In another possible implementation manner of the embodiment of the present application, when the spatio-temporal region feature matching module selects an area descriptor with a preset condition from an area matching result corresponding to any area, and the area descriptor is used as an area descriptor corresponding to any area, the spatio-temporal region feature matching module is specifically configured to:

determining an average value of distances meeting preset conditions;

In another possible implementation manner of the embodiment of the present application, when the space-time region feature matching module determines, based on an average value of distances satisfying a first preset condition, a region descriptor corresponding to any one region, the space-time region feature matching module is specifically configured to:

；

wherein x is a group S_iRegion of (5), P_xFor the matching item set corresponding to the region x in the frame matching set where the region x is located, D_xFor the purpose of collecting P from the matching items_xAll of D extracted_ijIn the collection of the images, the image data is collected,

In another possible implementation manner of the embodiment of the present application, when performing region feature matching on a region descriptor corresponding to a current video sequence and any video sequence, the spatio-temporal region feature matching module is specifically configured to: and respectively carrying out region feature matching on the region descriptor corresponding to each frame of image in the current video sequence and each frame of image in any video sequence.

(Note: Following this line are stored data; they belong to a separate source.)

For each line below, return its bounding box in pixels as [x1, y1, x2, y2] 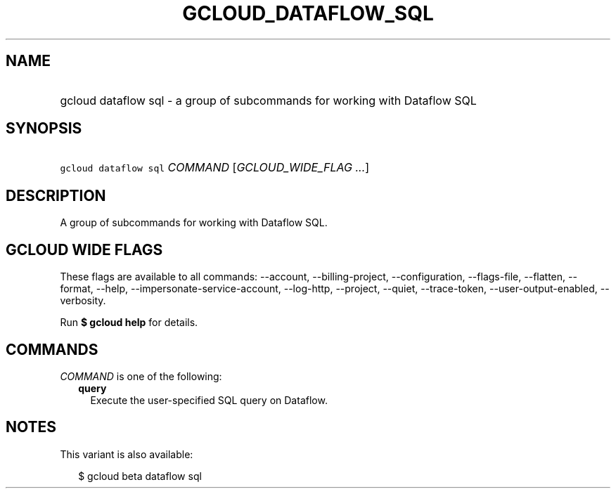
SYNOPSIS [6, 119, 82, 138]
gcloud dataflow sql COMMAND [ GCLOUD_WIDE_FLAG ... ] [60, 160, 370, 175]
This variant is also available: [60, 448, 193, 460]
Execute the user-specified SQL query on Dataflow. [90, 394, 328, 406]
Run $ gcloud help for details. [60, 316, 198, 329]
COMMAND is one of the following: [60, 370, 222, 382]
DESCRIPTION [6, 186, 106, 204]
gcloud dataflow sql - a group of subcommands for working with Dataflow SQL [60, 93, 477, 108]
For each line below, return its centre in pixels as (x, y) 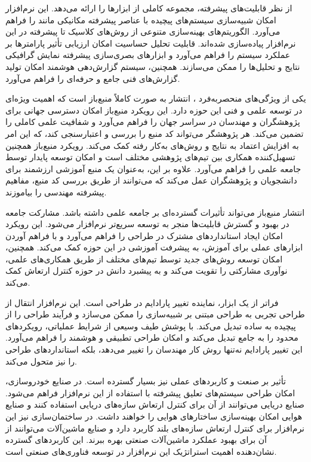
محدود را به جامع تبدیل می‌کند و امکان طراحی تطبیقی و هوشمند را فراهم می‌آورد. (152, 337)
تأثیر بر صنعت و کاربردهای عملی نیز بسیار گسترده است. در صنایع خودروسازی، (146, 381)
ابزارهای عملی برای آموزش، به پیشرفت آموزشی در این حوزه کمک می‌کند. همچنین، (154, 247)
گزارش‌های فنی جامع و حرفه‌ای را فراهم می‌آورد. (93, 78)
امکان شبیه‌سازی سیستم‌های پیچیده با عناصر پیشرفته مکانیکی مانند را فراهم (141, 19)
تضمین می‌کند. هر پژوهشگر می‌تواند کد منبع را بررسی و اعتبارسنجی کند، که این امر (155, 133)
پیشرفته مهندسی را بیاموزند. (56, 192)
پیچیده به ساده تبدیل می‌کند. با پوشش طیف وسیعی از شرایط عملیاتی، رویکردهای (151, 325)
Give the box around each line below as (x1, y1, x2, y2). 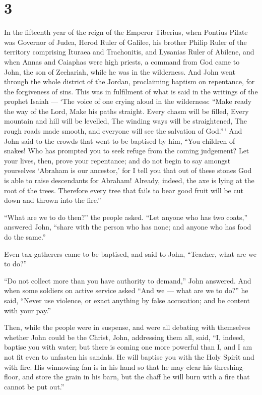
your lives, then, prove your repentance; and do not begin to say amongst (4, 155, 231, 165)
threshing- (214, 361, 245, 372)
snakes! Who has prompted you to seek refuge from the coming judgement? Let (4, 145, 249, 156)
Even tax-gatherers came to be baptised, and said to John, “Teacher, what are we (4, 248, 256, 259)
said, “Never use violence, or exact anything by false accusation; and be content (4, 295, 250, 305)
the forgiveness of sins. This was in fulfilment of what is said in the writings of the (4, 86, 258, 96)
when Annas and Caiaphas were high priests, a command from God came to (4, 56, 240, 67)
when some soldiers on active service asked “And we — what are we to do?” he (4, 285, 248, 296)
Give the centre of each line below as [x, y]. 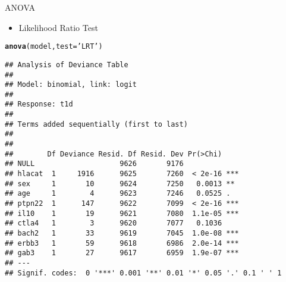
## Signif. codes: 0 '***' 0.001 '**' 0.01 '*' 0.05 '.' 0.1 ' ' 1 [143, 273]
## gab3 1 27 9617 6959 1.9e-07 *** [122, 253]
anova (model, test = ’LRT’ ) [54, 47]
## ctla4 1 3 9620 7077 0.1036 [114, 223]
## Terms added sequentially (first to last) [96, 124]
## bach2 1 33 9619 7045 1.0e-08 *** [122, 233]
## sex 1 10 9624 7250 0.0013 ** [120, 184]
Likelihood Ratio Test [58, 27]
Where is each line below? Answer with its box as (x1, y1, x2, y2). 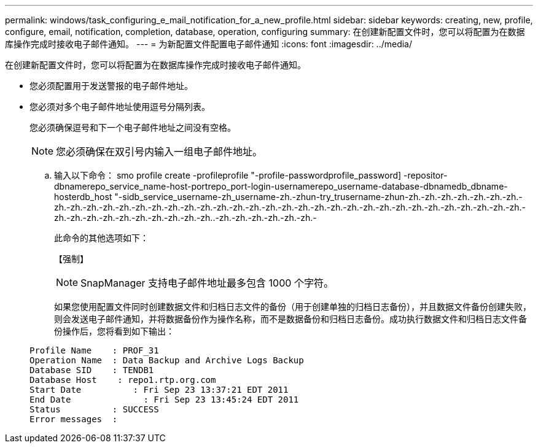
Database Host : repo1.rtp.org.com (29, 375, 216, 385)
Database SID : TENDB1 (29, 365, 154, 375)
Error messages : (29, 414, 118, 424)
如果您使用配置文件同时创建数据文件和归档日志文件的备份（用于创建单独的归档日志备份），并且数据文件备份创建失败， (54, 301, 531, 312)
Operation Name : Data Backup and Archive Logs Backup (29, 355, 304, 365)
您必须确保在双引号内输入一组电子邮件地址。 (56, 145, 263, 158)
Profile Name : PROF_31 (29, 346, 159, 355)
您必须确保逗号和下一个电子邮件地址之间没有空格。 (29, 122, 236, 133)
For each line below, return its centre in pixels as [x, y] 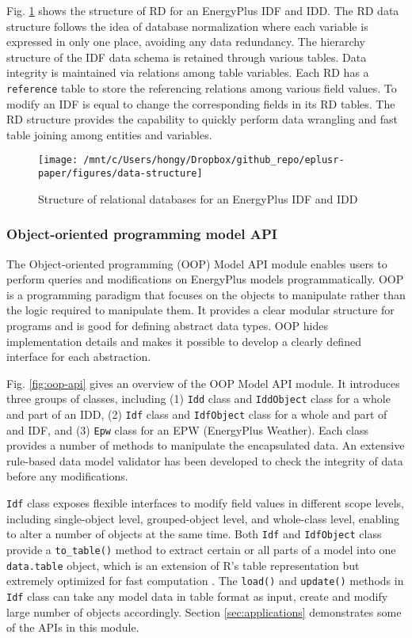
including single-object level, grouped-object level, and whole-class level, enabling [203, 518]
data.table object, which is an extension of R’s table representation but [183, 565]
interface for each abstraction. [79, 357]
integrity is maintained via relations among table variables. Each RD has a [188, 72]
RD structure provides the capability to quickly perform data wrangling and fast [202, 119]
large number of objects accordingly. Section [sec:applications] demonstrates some [204, 611]
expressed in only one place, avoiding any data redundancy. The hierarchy [186, 42]
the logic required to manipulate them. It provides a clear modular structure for [200, 310]
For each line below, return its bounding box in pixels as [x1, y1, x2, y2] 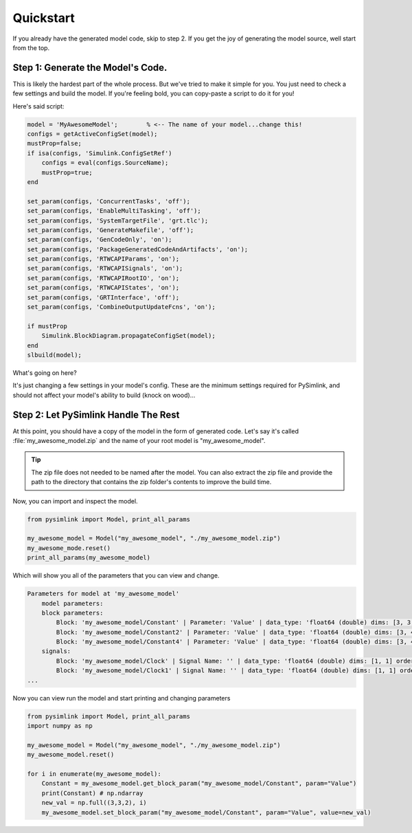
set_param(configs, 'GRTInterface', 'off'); [27, 293, 180, 301]
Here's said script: [12, 102, 65, 110]
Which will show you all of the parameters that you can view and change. [12, 571, 220, 580]
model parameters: [41, 600, 104, 607]
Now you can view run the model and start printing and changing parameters [12, 694, 231, 702]
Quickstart [12, 10, 76, 25]
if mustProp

In another possible implementation manner of the embodiment of the present application, when performing region feature matching on the region descriptor corresponding to each frame of image and the region descriptor corresponding to any frame of image, the spatio-temporal region feature matching module is specifically configured to: determining a distance vector corresponding to each frame of image based on a region descriptor corresponding to each region in each frame of image and a region descriptor corresponding to each region in any frame of image, wherein the distance vector corresponding to each frame of image comprises a plurality of elements, and any element is the distance between the region descriptor corresponding to any region in each frame of image and the region descriptor corresponding to any region in any frame of image.

In another possible implementation manner of the embodiment of the present application, the second retrieval module, when performing region matching on the video sequences of the first preset number based on the spatio-temporal feature descriptors corresponding to the current video sequences to obtain video sequences of the second preset number, is specifically configured to: determining a spatial consistency score corresponding to the current video sequence and each video sequence respectively based on the region matching result corresponding to the current video sequence and each video sequence respectively, wherein each video sequence belongs to a first preset number of video sequences; reordering the video sequences with the first preset number based on the spatial consistency scores respectively corresponding to the current video sequence and each video sequence; and extracting a second preset number of video sequences from the sorted first preset number of video sequences.

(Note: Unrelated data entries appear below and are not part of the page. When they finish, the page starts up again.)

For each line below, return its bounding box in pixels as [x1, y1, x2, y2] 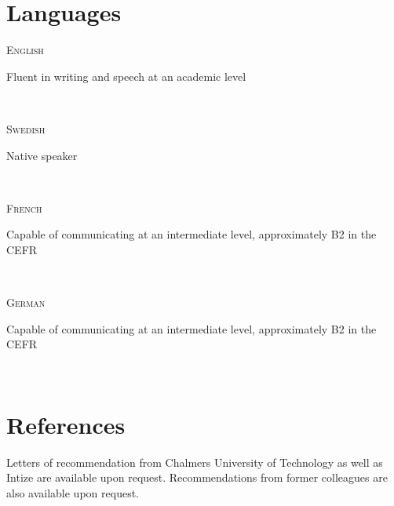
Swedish [6, 120, 46, 137]
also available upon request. [6, 484, 139, 501]
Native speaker [6, 147, 78, 163]
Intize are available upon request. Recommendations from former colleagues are [6, 469, 388, 486]
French [6, 199, 42, 216]
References [6, 408, 126, 440]
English [6, 42, 44, 58]
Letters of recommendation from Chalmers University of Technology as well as [6, 453, 383, 470]
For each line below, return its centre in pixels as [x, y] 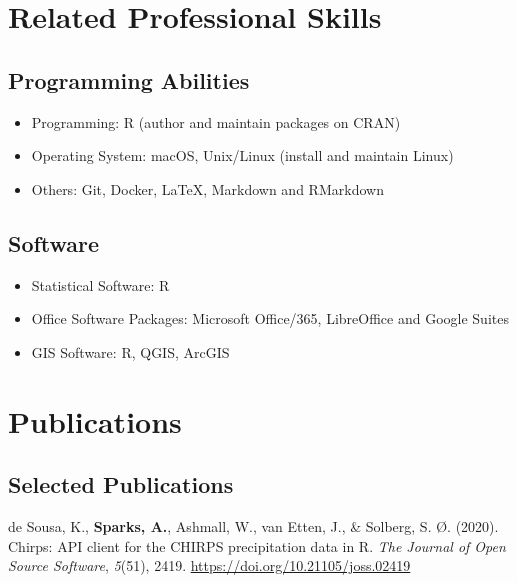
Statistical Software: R [100, 284]
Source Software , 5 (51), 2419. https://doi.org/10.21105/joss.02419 [209, 565]
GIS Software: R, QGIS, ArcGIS [130, 351]
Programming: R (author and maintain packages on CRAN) [216, 121]
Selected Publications [121, 484]
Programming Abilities [129, 79]
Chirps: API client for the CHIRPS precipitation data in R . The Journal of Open [257, 545]
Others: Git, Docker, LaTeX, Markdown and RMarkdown [207, 188]
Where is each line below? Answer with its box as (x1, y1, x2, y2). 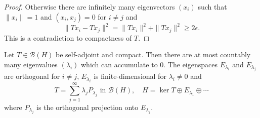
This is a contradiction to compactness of (4, 32, 132, 43)
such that (198, 2, 227, 12)
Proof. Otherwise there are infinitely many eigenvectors (4, 2, 175, 12)
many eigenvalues (4, 59, 58, 69)
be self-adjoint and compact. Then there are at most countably (56, 49, 251, 60)
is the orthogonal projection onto (36, 101, 139, 112)
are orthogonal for (4, 71, 60, 81)
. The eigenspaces (163, 59, 218, 69)
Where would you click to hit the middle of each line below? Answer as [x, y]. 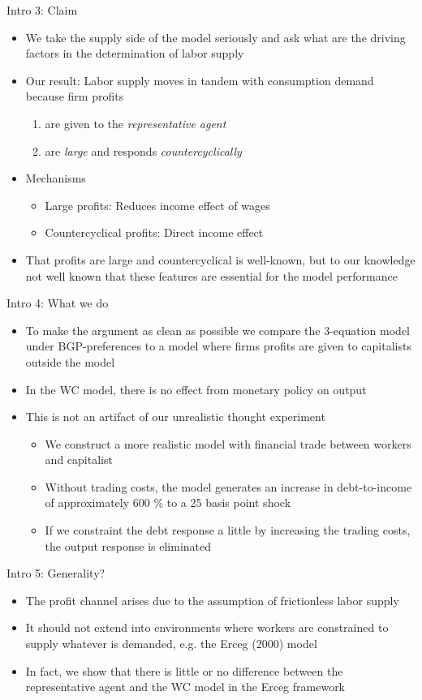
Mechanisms [56, 178]
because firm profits [75, 96]
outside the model [70, 361]
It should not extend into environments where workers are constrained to [207, 627]
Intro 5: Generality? [56, 573]
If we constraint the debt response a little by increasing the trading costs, [228, 530]
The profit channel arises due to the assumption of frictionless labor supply [212, 600]
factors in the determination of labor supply [135, 53]
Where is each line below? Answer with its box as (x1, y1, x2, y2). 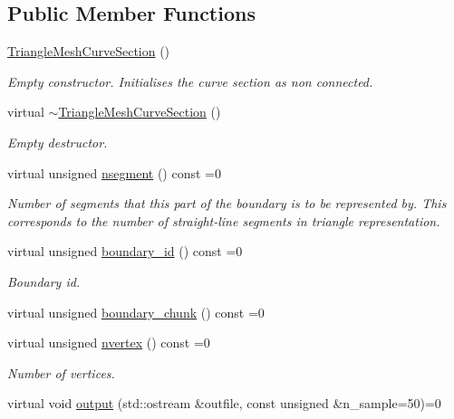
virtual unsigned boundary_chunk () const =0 (7, 302, 265, 321)
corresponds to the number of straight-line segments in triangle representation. (7, 211, 440, 230)
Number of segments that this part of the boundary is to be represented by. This (7, 194, 447, 213)
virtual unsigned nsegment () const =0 (7, 163, 221, 182)
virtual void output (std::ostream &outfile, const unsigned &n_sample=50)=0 (7, 394, 441, 413)
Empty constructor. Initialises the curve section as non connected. (7, 71, 373, 90)
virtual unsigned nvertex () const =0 (7, 333, 210, 352)
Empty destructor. (7, 132, 108, 151)

In another possible implementation manner of the embodiment of the present application, when determining a spatial consistency score corresponding to a current video sequence and any video sequence, the second retrieval module is specifically configured to: determining the space consistency scores between each frame of image in the current video sequence and each frame of image in any video sequence; determining weight information of each frame of image in a current video sequence; and determining the spatial consistency score corresponding to the current video sequence and any video sequence based on the weight information of each frame of image in the current video sequence and the spatial consistency score between each frame of image in the current video sequence and each frame of image in any video sequence.

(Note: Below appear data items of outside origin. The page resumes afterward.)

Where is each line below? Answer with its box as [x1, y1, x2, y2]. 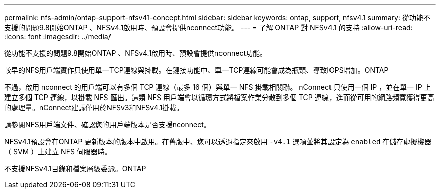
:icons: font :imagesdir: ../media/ [4, 32, 111, 41]
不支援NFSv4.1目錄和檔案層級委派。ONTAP [4, 164, 146, 173]
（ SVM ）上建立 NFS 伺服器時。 [4, 147, 112, 156]
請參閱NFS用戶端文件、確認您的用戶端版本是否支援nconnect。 [4, 120, 211, 129]
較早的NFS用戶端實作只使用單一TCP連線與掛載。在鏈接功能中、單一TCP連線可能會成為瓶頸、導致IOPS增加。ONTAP [4, 66, 389, 74]
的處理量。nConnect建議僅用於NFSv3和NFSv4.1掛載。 [4, 103, 184, 112]
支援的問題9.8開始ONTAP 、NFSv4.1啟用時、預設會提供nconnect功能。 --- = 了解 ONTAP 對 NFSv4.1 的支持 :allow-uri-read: [4, 23, 413, 32]
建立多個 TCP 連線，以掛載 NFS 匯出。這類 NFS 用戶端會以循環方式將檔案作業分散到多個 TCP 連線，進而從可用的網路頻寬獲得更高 [4, 93, 434, 102]
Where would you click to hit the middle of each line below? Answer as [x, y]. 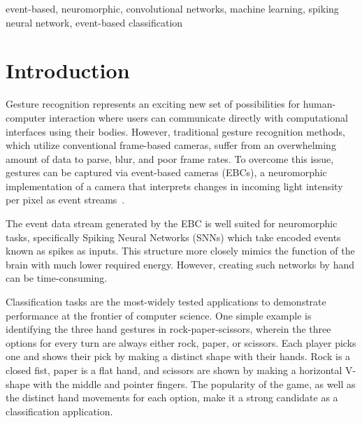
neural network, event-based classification [94, 22]
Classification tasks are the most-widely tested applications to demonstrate [166, 302]
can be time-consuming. [57, 278]
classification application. [59, 411]
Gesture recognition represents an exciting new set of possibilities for [153, 104]
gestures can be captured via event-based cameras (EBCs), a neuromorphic [166, 172]
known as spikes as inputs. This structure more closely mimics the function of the [180, 251]
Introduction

In another possible implementation manner of the embodiment of the present application, when determining a spatial consistency score between each frame of image and any frame of image in a current video sequence, the second retrieval module is specifically configured to: determining a region matching space consistency score for each size; determining weight information corresponding to the regions of each size respectively; and determining the spatial consistency score between each frame of image and any frame of image in the current video sequence based on the region matching spatial consistency scores of the sizes and the weight information respectively corresponding to the regions of the sizes.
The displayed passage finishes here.